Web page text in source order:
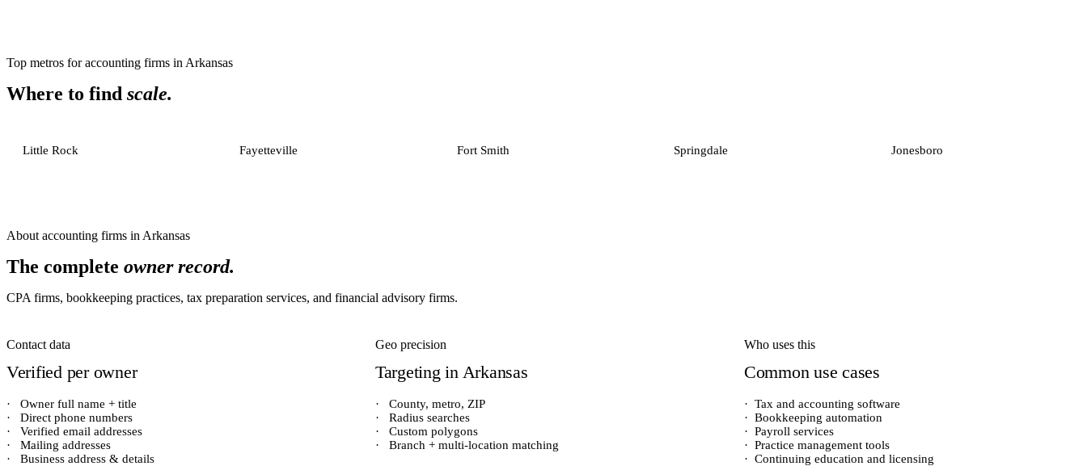
Top metros foraccounting firms in Arkansas
Where to find scale.
Little Rock Fayetteville Fort Smith Springdale Jonesboro
About accounting firms in Arkansas
The complete owner record.
CPA firms, bookkeeping practices, tax preparation services, and financial advisory firms.
Contact data
Verified per owner
·
Owner full name + title
·
Direct phone numbers
·
Verified email addresses
·
Mailing addresses
·
Business address & details
Geo precision
Targeting in Arkansas
·
County, metro, ZIP
·
Radius searches
·
Custom polygons
·
Branch + multi-location matching
Who uses this
Common use cases
· Tax and accounting software
· Bookkeeping automation
· Payroll services
· Practice management tools
· Continuing education and licensing
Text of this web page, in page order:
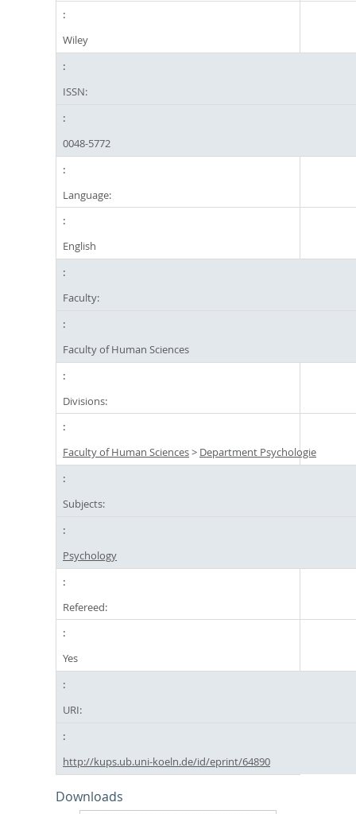
Wiley
ISSN:
0048-5772
Language:
English
Faculty:
Faculty of Human Sciences
Divisions:
Faculty of Human Sciences> Department Psychologie
Subjects:
Psychology
Refereed:
Yes
URI:
http://kups.ub.uni-koeln.de/id/eprint/64890
Downloads
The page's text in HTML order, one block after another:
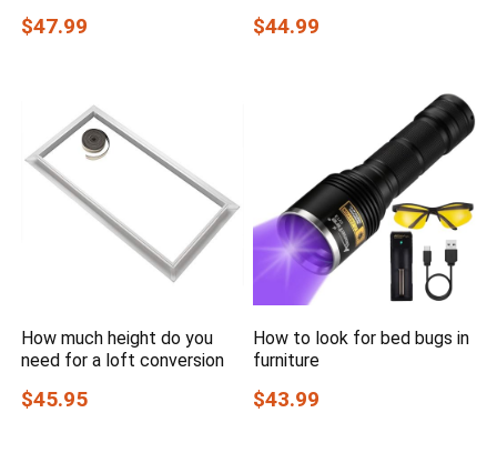
$47.99 $44.99
How much height do you
need for a loft conversion
$45.95
How to look for bed bugs in
furniture
$43.99
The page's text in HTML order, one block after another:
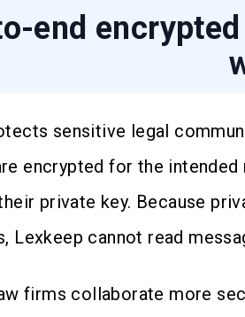
end
sensitive legal
encrypted for the
private key. Because
Lexkeep cannot read
firms collaborate more

....

Goal of the exercise
Copy every entry exactly; drop the pictures.

Finished exercise
Web page text in source order:
Top metros foraccounting firms in Arkansas
Where to find scale.
Little Rock Fayetteville Fort Smith Springdale Jonesboro
About accounting firms in Arkansas
The complete owner record.
CPA firms, bookkeeping practices, tax preparation services, and financial advisory firms.
Contact data
Verified per owner
·
Owner full name + title
·
Direct phone numbers
·
Verified email addresses
·
Mailing addresses
·
Business address & details
Geo precision
Targeting in Arkansas
·
County, metro, ZIP
·
Radius searches
·
Custom polygons
·
Branch + multi-location matching
Who uses this
Common use cases
· Tax and accounting software
· Bookkeeping automation
· Payroll services
· Practice management tools
· Continuing education and licensing
Text of this web page, in page order:
Wiley
ISSN:
0048-5772
Language:
English
Faculty:
Faculty of Human Sciences
Divisions:
Faculty of Human Sciences> Department Psychologie
Subjects:
Psychology
Refereed:
Yes
URI:
http://kups.ub.uni-koeln.de/id/eprint/64890
Downloads
The page's text in HTML order, one block after another:
$47.99 $44.99
How much height do you
need for a loft conversion
$45.95
How to look for bed bugs in
furniture
$43.99
The page's text in HTML order, one block after another:
end
sensitive legal
encrypted for the
private key. Because
Lexkeep cannot read
firms collaborate more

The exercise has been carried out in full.